Article 13 (Requests for Disclosure, Correction, Suspension of Use, etc.)

  1. Individuals may request, in accordance with the Act on the Protection of Personal Information, the disclosure, correction, addition, or deletion of their retained personal data, the suspension of its use or its erasure, and the suspension of its provision to third parties. Please contact the contact point set forth in Article 15. After verifying the requester's identity, we will respond without undue delay in accordance with applicable law.
  2. We may be unable to respond to a request in any of the following cases:
  3. where there is a risk of harm to the life, body, property, or other rights or interests of the individual or a third party;
  4. where there is a risk of serious hindrance to the proper conduct of the Company's business;
  5. where responding would violate other laws or regulations; or
  6. where the response would require significant cost or would otherwise be difficult, and alternative measures necessary to protect the individual's rights and interests are taken.
  7. For disclosure requests, we may charge a fee per request as determined by the Company within the scope permitted by law.

Article 14 (Changes to This Policy)

  1. We may change this Policy in response to amendments to laws and regulations, changes to the Services, and other circumstances.
  2. The amended Policy takes effect when posted on our website.
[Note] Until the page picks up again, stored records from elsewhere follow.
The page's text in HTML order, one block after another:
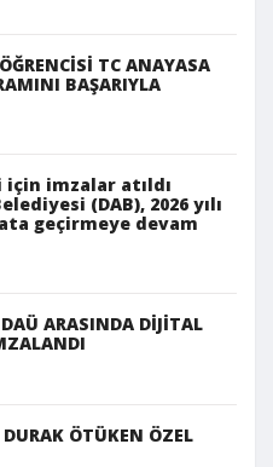
TC ANAYASA
BAŞARIYLA
için imzalar atıldı
(DAB), 2026 yılı
geçirmeye devam
ARASINDA DİJİTAL
ÖTÜKEN ÖZEL
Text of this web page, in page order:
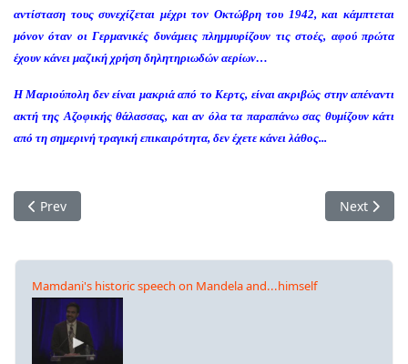
αντίσταση τους συνεχίζεται μέχρι τον Οκτώβρη του 1942, και κάμπτεται
μόνον όταν οι Γερμανικές δυνάμεις πλημμυρίζουν τις στοές, αφού πρώτα
έχουν κάνει μαζική χρήση δηλητηριωδών αερίων…
Η Μαριούπολη δενείναι μακριάαπό το Κερτς, είναιακριβώς στηναπέναντι
ακτή της Αζοφικήςθάλασσας, και αν όλα τα παραπάνω σας θυμίζουνκάτι
από τη σημερινή τραγική επικαιρότητα, δεν έχετε κάνει λάθος...
Previous article: Το αντιπολεμικό "Πίσω, Ρωσία!" από το
Prev Next
Next
Mamdani's historic speech on Mandela and...himself
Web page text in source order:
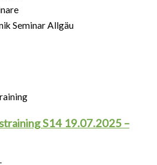
Seminar Allgäu
S14 19.07.2025 –
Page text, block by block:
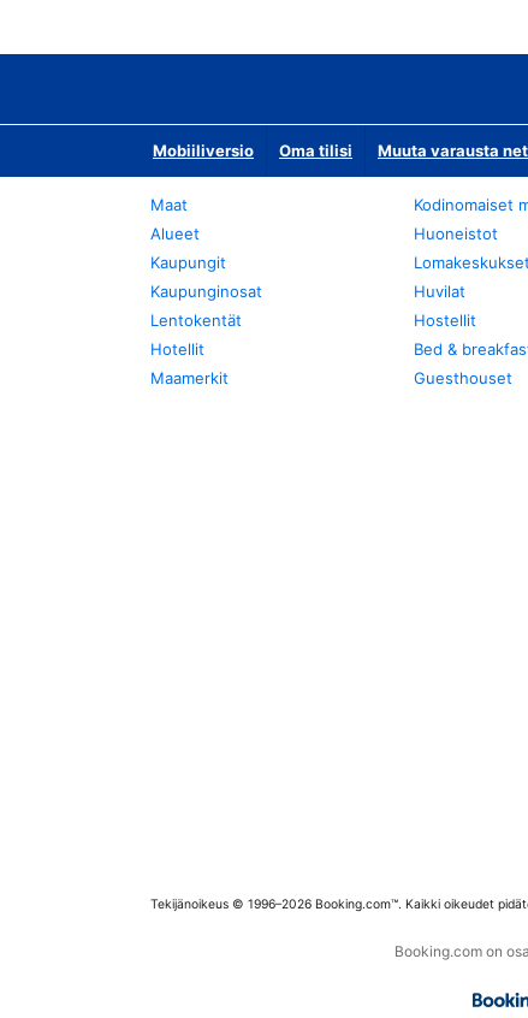
Mobiiliversio Oma tilisi Muuta varausta
Maat
Alueet
Kaupungit
Kaupunginosat
Lentokentät
Hotellit
Maamerkit
Kodinomaiset
Huoneistot
Lomakeskukset
Huvilat
Hostellit
Bed &
Guesthouset
Tekijänoikeus © 1996–2026 Booking.com™. Kaikki oikeudet
Booking.com on
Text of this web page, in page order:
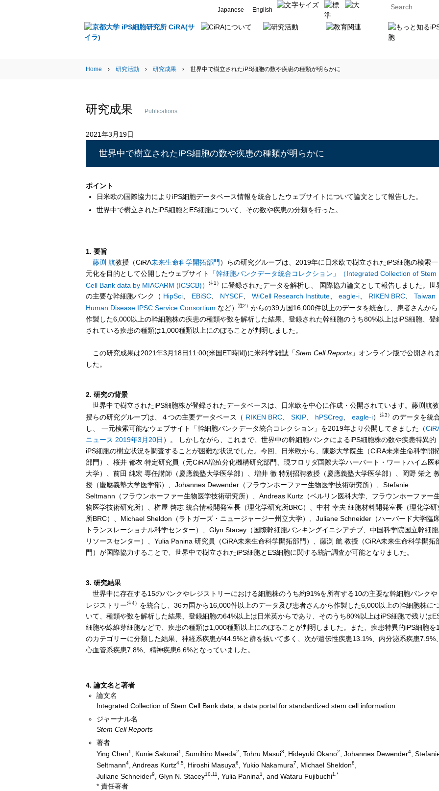
Japanese English
Home › 研究活動› 研究成果› 世界中で樹立されたiPS細胞の数や疾患の種類が明らかに
研究成果 Publications
2021年3月19日
世界中で樹立されたiPS細胞の数や疾患の種類が明らかに
ポイント
日米欧の国際協力によりiPS細胞データベース情報を統合したウェブサイトについて論文として報告した。
世界中で樹立されたiPS細胞とES細胞について、その数や疾患の分類を行った。
1. 要旨
藤渕 航教授（CiRA未来生命科学開拓部門 ）らの研究グループは、2019年に日米欧で樹立されたiPS細胞の検索一
元化を目的として公開したウェブサイト
「幹細胞バンクデータ統合コレクション」（Integrated Collection of Stem
Cell Bank data by MIACARM (ICSCB)）
注1）
に登録されたデータを解析し、 国際協力論文として報告しました。世
の主要な幹細胞バンク（ HipSci、 EBiSC、 NYSCF、 WiCell Research Institute、 eagle-i、 RIKEN BRC、 Taiwan
Human Disease IPSC Service Consortium など） 注2） からの39カ国16,000件以上のデータを統合し、患者さんから
作製した6,000以上の幹細胞株の疾患の種類や数を解析した結果、登録された幹細胞のうち80%以上はiPS細胞、登
されている疾患の種類は1,000種類以上にのぼることが判明しました。
この研究成果は2021年3月18日11:00(米国ET時間)に米科学雑誌「Stem Cell Reports」オンライン版で公開されま
した。
2. 研究の背景
世界中で樹立されたiPS細胞株が登録されたデータベースは、日米欧を中心に作成・公開されています。藤渕航教
授らの研究グループは、４つの主要データベース（ RIKEN BRC、 SKIP、 hPSCreg eagle-i） 注3） のデータを統
し、 一元検索可能なウェブサイト「幹細胞バンクデータ統合コレクション」を2019年より公開してきました（
ニュース 2019年3月20日 ）。 しかしながら、これまで、世界中の幹細胞バンクによるiPS細胞株の数や疾患特異的
iPS細胞の樹立状況を調査することが困難な状況でした。今回、日米欧から、陳影大学院生（CiRA未来生命科学開
部門）、桜井 都衣 特定研究員（元CiRA増殖分化機構研究部門、現フロリダ国際大学ハーバート・ワートハイム医
大学）、前田 純宏 専任講師（慶應義塾大学医学部）、増井 徹 特別招聘教授（慶應義塾大学医学部）、岡野 栄之
授（慶應義塾大学医学部）、Johannes Dewender（フラウンホーファー生物医学技術研究所）、Stefanie
Seltmann（フラウンホーファー生物医学技術研究所）、Andreas Kurtz（ベルリン医科大学、フラウンホーファー
物医学技術研究所）、桝屋 啓志 統合情報開発室長（理化学研究所BRC）、中村 幸夫 細胞材料開発室長（理化学研
所BRC）、Michael Sheldon（ラトガーズ・ニュージャージー州立大学）、Juliane Schneider（ハーバード大学臨
トランスレーショナル科学センター）、Glyn Stacey（国際幹細胞バンキングイニシアチブ、中国科学院国立幹細胞
リソースセンター）、Yulia Panina 研究員（CiRA未来生命科学開拓部門）、藤渕 航 教授（CiRA未来生命科学開拓
門）が国際協力することで、世界中で樹立されたiPS細胞とES細胞に関する統計調査が可能となりました。
3. 研究結果
世界中に存在する15のバンクやレジストリーにおける細胞株のうち約91%を所有する10の主要な幹細胞バンクや
レジストリー注4）
を統合し、36カ国から16,000件以上のデータ及び患者さんから作製した6,000以上の幹細胞株に
いて、種類や数を解析した結果、登録細胞の64%以上は日米英からであり、そのうち80%以上はiPS細胞で残りは
細胞や線維芽細胞などで、疾患の種類は1,000種類以上にのぼることが判明しました。また、疾患特異的iPS細胞を
のカテゴリーに分類した結果、神経系疾患が44.9%と群を抜いて多く、次が遺伝性疾患13.1%、内分泌系疾患7.9%、
心血管系疾患7.8%、精神疾患6.6%となっていました。
4. 論文名と著者
論文名
Integrated Collection of Stem Cell Bank data, a data portal for standardized stem cell information
ジャーナル名
Stem Cell Reports
著者
Ying Chen1 , Kunie Sakurai1 , Sumihiro Maeda2 , Tohru Masui3 , Hideyuki Okano2 , Johannes Dewender4
,
Seltmann4 , Andreas Kurtz4,5 , Hiroshi Masuya6 , Yukio Nakamura7 , Michael Sheldon8
Juliane Schneider9 , Glyn N. Stacey10,11 , Yulia Panina1 , and Wataru Fujibuchi1,*
* 責任著者
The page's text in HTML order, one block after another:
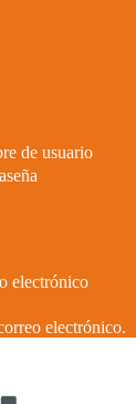
de usuario
electrónico
electrónico.

For material changes, we will provide notice before they take effect, by posting on our website or by email.

Article 15 (Contact)

For inquiries, complaints, and consultations regarding this Policy and our handling of personal information, please use the following contact point.

Personal Information Protection Officer: Privacy Policy Officer, Corporate Management Division, Qualiteg Inc. Contact: via the inquiry form on our website


End of document

Supplementary Provisions This Policy was established on July 29, 2023 and revised on July 14, 2026.